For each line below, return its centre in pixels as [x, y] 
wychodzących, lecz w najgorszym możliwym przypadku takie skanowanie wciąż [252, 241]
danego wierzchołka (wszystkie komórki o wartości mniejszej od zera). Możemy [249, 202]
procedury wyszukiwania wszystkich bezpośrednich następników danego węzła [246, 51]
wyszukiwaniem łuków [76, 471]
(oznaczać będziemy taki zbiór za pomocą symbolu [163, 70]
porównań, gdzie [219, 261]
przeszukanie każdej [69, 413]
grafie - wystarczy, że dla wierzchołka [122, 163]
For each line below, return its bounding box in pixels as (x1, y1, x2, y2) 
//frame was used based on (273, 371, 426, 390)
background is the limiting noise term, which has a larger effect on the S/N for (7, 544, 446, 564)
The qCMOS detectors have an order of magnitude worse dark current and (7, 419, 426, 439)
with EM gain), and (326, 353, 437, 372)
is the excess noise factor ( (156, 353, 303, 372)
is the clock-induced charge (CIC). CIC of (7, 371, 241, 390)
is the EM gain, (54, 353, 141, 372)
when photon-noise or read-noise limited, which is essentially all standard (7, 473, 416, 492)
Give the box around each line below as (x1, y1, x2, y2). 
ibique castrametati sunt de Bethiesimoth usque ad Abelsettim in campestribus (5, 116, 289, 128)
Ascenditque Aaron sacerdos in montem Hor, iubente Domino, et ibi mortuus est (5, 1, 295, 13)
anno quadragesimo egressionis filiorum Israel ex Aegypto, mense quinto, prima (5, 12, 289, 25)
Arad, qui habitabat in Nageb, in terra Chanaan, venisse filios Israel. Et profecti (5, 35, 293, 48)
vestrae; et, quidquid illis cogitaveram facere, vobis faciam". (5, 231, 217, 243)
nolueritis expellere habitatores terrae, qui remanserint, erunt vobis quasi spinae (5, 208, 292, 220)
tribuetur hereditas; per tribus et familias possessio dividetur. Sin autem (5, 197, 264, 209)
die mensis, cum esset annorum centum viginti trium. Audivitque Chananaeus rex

---

Work to be completed — Set down exactly the lines of the data above, beginning with the line that has "wychodzących, lecz w" and ending with the line that has "wyszukiwaniem łuków [76, 471]", and no others.

Result for this task —
wychodzących, lecz w najgorszym możliwym przypadku takie skanowanie wciąż [252, 241]
danego wierzchołka (wszystkie komórki o wartości mniejszej od zera). Możemy [249, 202]
procedury wyszukiwania wszystkich bezpośrednich następników danego węzła [246, 51]
wyszukiwaniem łuków [76, 471]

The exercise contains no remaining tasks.